Когда я заканчивал рисунок, пришла медицинская сестра, и то была ты, конечно. Которая Все Делает Наоборот, ты, рыжая лиса-оборотень. Я узнал тебя полжизни спустя, в час белого свидания с подземным гробом матери, узнал по пламенному меху и по той влажной дорожке на нем, которая осталась, когда я провел рукою, чтобы стряхнуть снежную пыль с рыжего воротника твоего пальто.
На улице была, оказывается, пурга, а я ничего не слышал, не знал об этом, и рисовал мать на смертном одре, сидя возле нее на стуле, отобщенный окаянной непроницаемой мглой метели от прошлых житейских битв и будущих тревог своих, от предстоящей в далеком будущем встречи с тобою, лиса, на белоснежном тихом кладбище. Пурга, крутящая над головою влажную неимоверную холстину, белое знамя смерти, выгнала тебя из своих пределов, и ты вынуждена была постучаться к людям. Войдя, ты тотчас стала к печке – греть ноги, руки, выпуклый, обтянутый брюками зад – и спросила у меня, кто я такой.

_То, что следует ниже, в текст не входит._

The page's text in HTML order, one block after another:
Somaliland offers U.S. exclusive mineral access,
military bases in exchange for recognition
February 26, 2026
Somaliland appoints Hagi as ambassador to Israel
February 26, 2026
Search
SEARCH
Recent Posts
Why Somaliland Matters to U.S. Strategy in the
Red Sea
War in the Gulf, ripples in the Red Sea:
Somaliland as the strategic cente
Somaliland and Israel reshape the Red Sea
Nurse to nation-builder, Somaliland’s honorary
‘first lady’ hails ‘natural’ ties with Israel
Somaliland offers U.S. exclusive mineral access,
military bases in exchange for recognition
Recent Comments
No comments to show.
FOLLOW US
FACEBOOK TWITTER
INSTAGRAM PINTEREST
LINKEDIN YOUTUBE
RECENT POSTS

– Сын этой женщины, – ответил я.
– Ну, порадовали мать наконец-то, – молвила она, прикасаясь ладонью к своей румяной розовой щеке.
– А вы, простите, кто? (Лиса? Она, она!)
– Я медицинская сестра.
– Вот как… (Которая Все Делает Наоборот.) Что происходит с нею, сестра?
– Как что? Разве вы сами не видите?
– Так сделайте что-нибудь! Нельзя же нам с вами просто так стоять и смотреть на нее.
– Сделать уже ничего невозможно. Пускай отмучается поскорей, так будет и для нее, и для нас лучше…
– Вы понимаете, что вы такое говорите?
– Понимаю. Но все равно ничего не поделаешь, к сожалению. Хотите, чтобы мы продлили ее муки еще на один день? Хотите?
– А где ваш халат, сестра?
– Халат? В сумке. А почему вы спрашиваете?
– Я хотел бы, чтобы мы что-нибудь сделали… Нельзя ли хотя бы чистого белья достать? Хотя бы простыней, ради Бога?
– Вечером я занесу простыни.
– И рубашку чистую?
– Ладно… А что вы делаете? Рисуете, вижу. Вы художник?